The researchers emphasize that these three clades have been suggested to have higher transmissibility, though have not caused a more severe disease.
Only a single study has shown the rate of nucleotide evolution in the spike region of the genome in the first four months of the pandemic, but this did not take account of differences in the seven clades. Others have reported this rate for the whole genome, but this is slower than the mutation capacity of the spike region alone.
The researchers examined 2,100 sequences which represented all seven clades of the virus, to identify the patterns in which their genes had changed, and the rate of change of the nucleotides at the genomic region of the spike.
The scientists found that the various patterns of gene variants that are inherited together, called haplotypes, occurred in the shape of a star. In other words, all of the haplotype networks had a common ancestor, from which many haplotypes diverged with a difference of only a few nucleotides between them.
They found almost 480 haplotypes in these clades. The V clade had 53, and the GH and GR clades had 89 clades each.
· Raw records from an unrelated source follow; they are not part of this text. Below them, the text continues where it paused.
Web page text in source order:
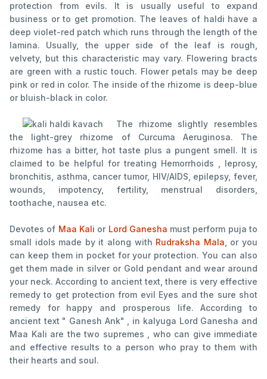
protection from evils. It is usually useful to expand
business or to get promotion. The leaves of haldi have a
deep violet-red patch which runs through the length of the
lamina. Usually, the upper side of the leaf is rough,
velvety, but this characteristic may vary. Flowering bracts
are green with a rustic touch. Flower petals may be deep
pink or red in color. The inside of the rhizome is deep-blue
or bluish-black in color.
The rhizome slightly resembles
the light-grey rhizome of Curcuma Aeruginosa. The
rhizome has a bitter, hot taste plus a pungent smell. It is
claimed to be helpful for treating Hemorrhoids , leprosy,
bronchitis, asthma, cancer tumor, HIV/AIDS, epilepsy, fever,
wounds, impotency, fertility, menstrual disorders,
toothache, nausea etc.
Devotes of Maa Kali or Lord Ganesha must perform puja to
small idols made by it along with Rudraksha Mala , or you
can keep them in pocket for your protection. You can also
get them made in silver or Gold pendant and wear around
your neck. According to ancient text, there is very effective
remedy to get protection from evil Eyes and the sure shot
remedy for happy and prosperous life. According to
ancient text " Ganesh Ank" , in kalyuga Lord Ganesha and
Maa Kali are the two supremes , who can give immediate
and effective results to a person who pray to them with
their hearts and soul.
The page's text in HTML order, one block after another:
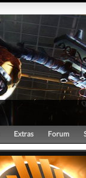
Extras Forum
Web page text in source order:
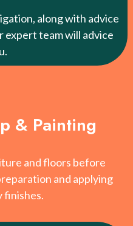
along with advice
expert team will advice
& Painting
and floors before
and applying
finishes.
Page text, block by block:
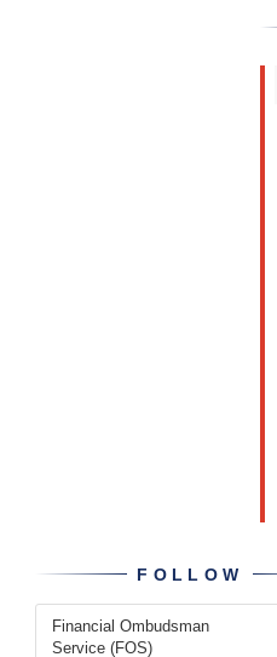
FOLLOW
Financial Ombudsman
Service (FOS)
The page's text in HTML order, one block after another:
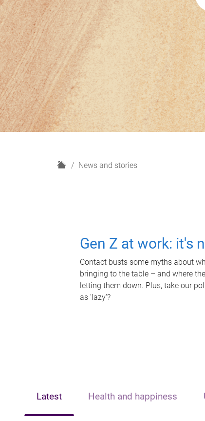
H
News and stories
Gen Z at work: it's
Contact busts some myths about
bringing to the table – and where
letting them down. Plus, take our
as 'lazy'?
Latest Health and happiness
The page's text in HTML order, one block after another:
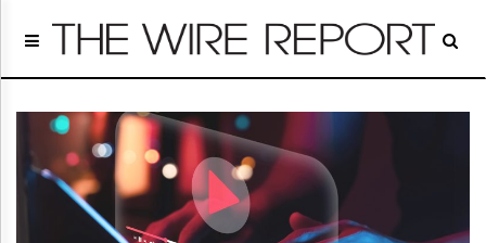
Home
Regulatory
Telecom
Broadcast
Court
People
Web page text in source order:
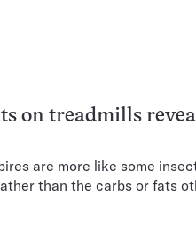
on treadmills
are more like some
than the carbs or fats
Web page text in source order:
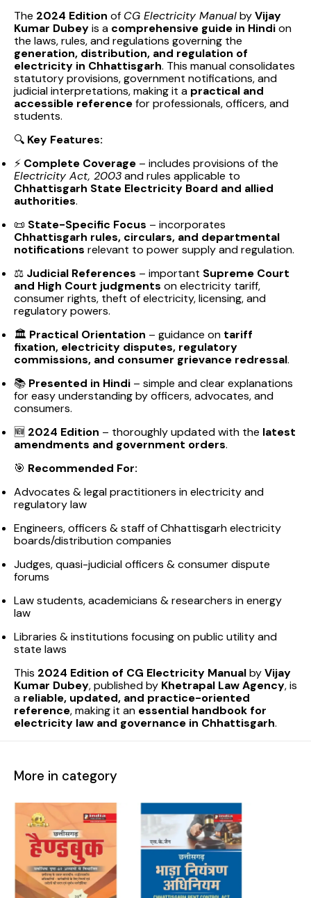
The 2024 Edition of CG Electricity ManualbyVijay
Kumar Dubeyis a comprehensive guide in Hindion
the laws, rules, and regulations governing the
generation, distribution, and regulation of
electricity in Chhattisgarh. This manual consolidates
statutory provisions, government notifications, and
judicial interpretations, making it a practical and
accessible referencefor professionals, officers, and
students.
🔍 Key Features:
⚡ Complete Coverage – includes provisions of the
Electricity Act, 2003and rules applicable to
Chhattisgarh State Electricity Board and allied
authorities.
📜 State-Specific Focus – incorporates
Chhattisgarh rules, circulars, and departmental
notifications relevant to power supply and regulation.
⚖️ Judicial References – important Supreme Court
and High Court judgments on electricity tariff,
consumer rights, theft of electricity, licensing, and
regulatory powers.
🏛️ Practical Orientation – guidance on tariff
fixation, electricity disputes, regulatory
commissions, and consumer grievance redressal.
📚 Presented in Hindi – simple and clear explanations
for easy understanding by officers, advocates, and
consumers.
🆕 2024 Edition – thoroughly updated with the latest
amendments and government orders.
🎯 Recommended For:
Advocates & legal practitioners in electricity and
regulatory law
Engineers, officers & staff of Chhattisgarh electricity
boards/distribution companies
Judges, quasi-judicial officers & consumer dispute
forums
Law students, academicians & researchers in energy
law
Libraries & institutions focusing on public utility and
state laws
This 2024 Edition of CG Electricity ManualbyVijay
Kumar Dubey, published by Khetrapal Law Agency, is
a reliable, updated, and practice-oriented
reference, making it an essential handbook for
electricity law and governance in Chhattisgarh.
More in category
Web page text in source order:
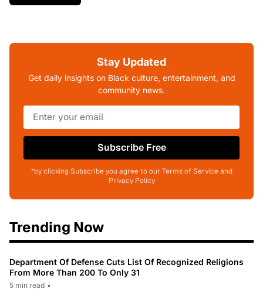
Stay Updated
Get daily insights on Black culture, entertainment, and
community news.
Subscribe Free
*by clicking Subscribe you agree to our Terms of Service and
Privacy Policy
Trending Now
Department Of Defense Cuts List Of Recognized Religions
From More Than 200 To Only 31
5 min read •
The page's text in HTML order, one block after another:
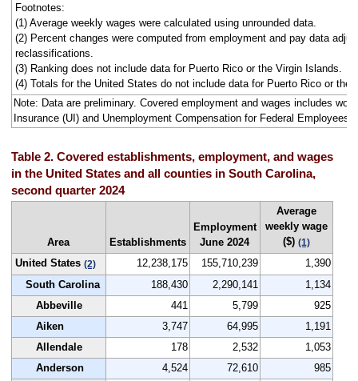
Footnotes:
(1) Average weekly wages were calculated using unrounded data.
(2) Percent changes were computed from employment and pay data
reclassifications.
(3) Ranking does not include data for Puerto Rico or the Virgin Islands.
(4) Totals for the United States do not include data for Puerto Rico or the
Note: Data are preliminary. Covered employment and wages includes
Insurance (UI) and Unemployment Compensation for Federal Employees
Table 2. Covered establishments, employment, and wages
in the United States and all counties in South Carolina,
second quarter 2024
Area Establishments
Employment
June 2024
Average
weekly wage
($) (1)
United States (2) 12,238,175 155,710,239
1,390
South Carolina
188,430 2,290,141
1,134
Abbeville
441 5,799
925
Aiken
3,747 64,995
1,191
Allendale
178 2,532
1,053
Anderson
4,524 72,610
985

In every case, the RBD region was more highly conserved relative to the spike, and was lowest for clades S and V. The virus may conserve the RBD since it is essential for targeting cell infection.
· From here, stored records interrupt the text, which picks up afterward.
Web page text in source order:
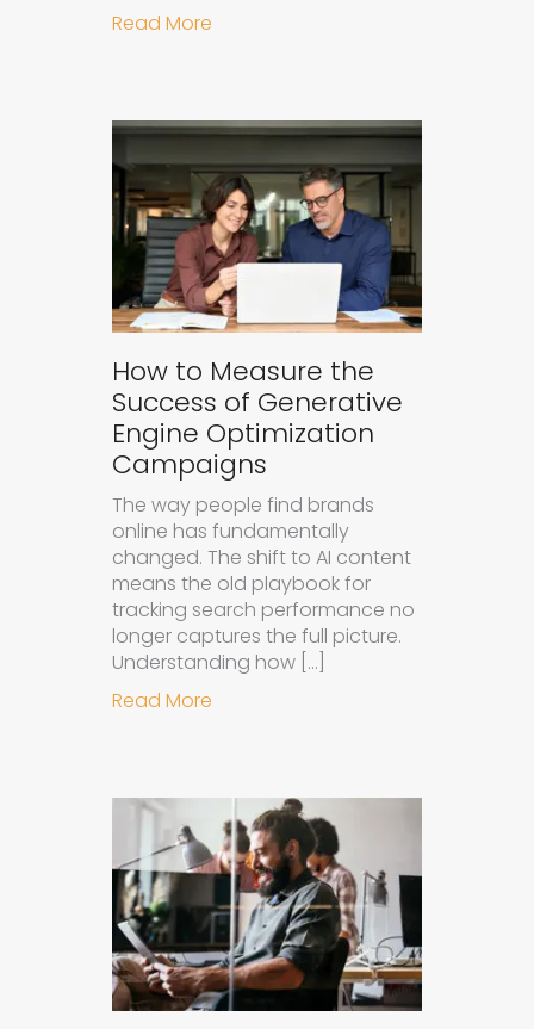
Read More
How to Measure the
Success of Generative
Engine Optimization
Campaigns
The way people find brands
online has fundamentally
changed. The shift to AI content
means the old playbook for
tracking search performance no
longer captures the full picture.
Understanding how […]
Read More
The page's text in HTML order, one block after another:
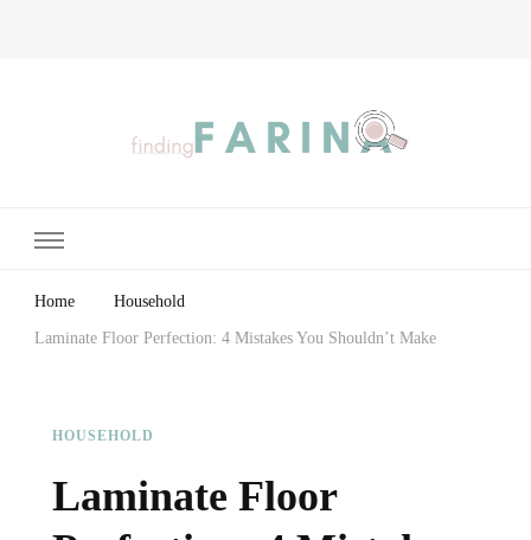
Home Household
Laminate Floor Perfection: 4 Mistakes You Shouldn’t Make
HOUSEHOLD
Laminate Floor
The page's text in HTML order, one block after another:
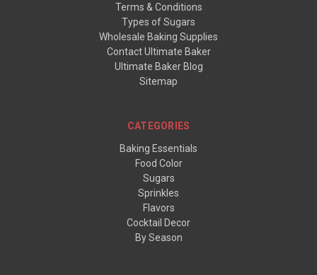
Terms & Conditions
Types of Sugars
Wholesale Baking Supplies
Contact Ultimate Baker
Ultimate Baker Blog
Sitemap
CATEGORIES
Baking Essentials
Food Color
Sugars
Sprinkles
Flavors
Cocktail Decor
By Season
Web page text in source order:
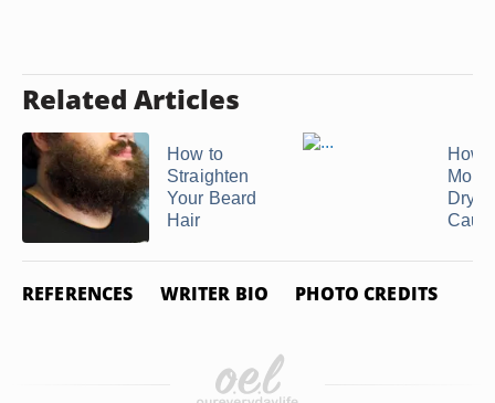
Related Articles
How to
Straighten
Your Beard
Hair
How
Dry
REFERENCES WRITER BIO PHOTO CREDITS

Among them, the most important was Hap-1, found to be present in 54% of strains in clades G and GH, and at 56% in GR. However, another, called Hap-252, was the predominant haplotype in clades V, L, S and O, at frequencies of 70%, 63%, 52% and 40%, respectively. The lowest number of haplotypes was in clade V, as was the nucleotide diversity.
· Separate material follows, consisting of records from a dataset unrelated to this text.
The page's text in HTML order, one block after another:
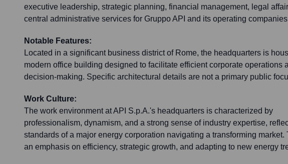
executive leadership, strategic planning, financial management, legal
central administrative services for Gruppo API and its operating
Notable Features:
Located in a significant business district of Rome, the headquarters is
modern office building designed to facilitate efficient corporate operations
decision-making. Specific architectural details are not a primary public
Work Culture:
The work environment at API S.p.A.'s headquarters is characterized by
professionalism, dynamism, and a strong sense of industry expertise,
standards of a major energy corporation navigating a transforming market.
an emphasis on efficiency, strategic growth, and adapting to new energy
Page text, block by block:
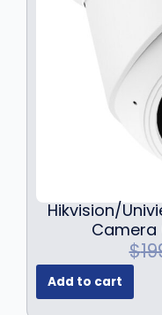
Hikvision/
Camera
$
Add to cart
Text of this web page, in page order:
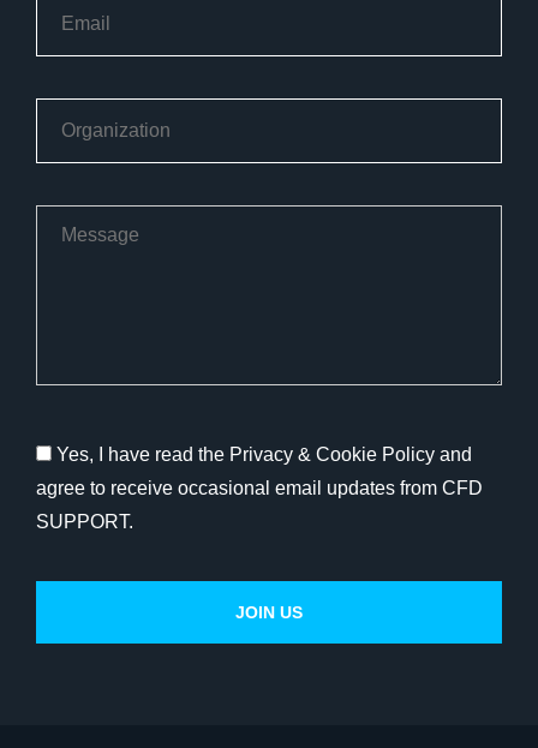
Yes, I have read the Privacy & Cookie Policy and
agree to receive occasional email updates from CFD
SUPPORT.

Some changes are linked to functional attributes, such as one in clade L, and the D936Y in clade GH, which are associated with monomer stability. Another, A829T, in clade S, is linked with the fusion peptide. Such changes are found in 1% to 3.4% of the sequences.
The rate of evolution of the spike protein was estimated to be 1.08 x 10-3 nucleotide substitutions/site/year, and did not change between clades. However, the rates were somewhat lower for the founding clades relative to the more recent clades G, GH and GR. The overall rate of S nucleotide evolution is higher than that found from analyses of the whole genome.
Median-joining haplotype networks. The seven clades of SARS-CoV 2 described to date are compared to both the entire Spike and the RBD coding region. The diameters of the spheres are proportional to the frequency of haplotypes. The main haplogroups are indicated.
The primary reason for this higher evolutionary rate is because the genome contains many regions that are highly conserved, but the S region, on the other hand, is among the sequences that are changing most rapidly. However, there is no marked difference between this and the result of the analysis performed over the first four months of the pandemic.
The study reports the process by which the spike protein underwent changes in different clades, while the virus was circulating in a global naïve population without pre-existing immunity. The results showed that the spike region remained quite stable over this period. As vaccines begin to be deployed, and a significant proportion of the world becomes infected and recovers, this situation could change, and require a re-evaluation of this parameter.
The authors point out, “The present evolutionary analysis is relevant since the spike protein of SARS-CoV-2 is the target for most therapeutic candidates; besides, changes in this protein could have consequences on viral transmission, response to antivirals and efficacy of vaccines.”
It could also be important in terms of understanding the characteristics of reinfection by other clades of the virus, as has already been reported.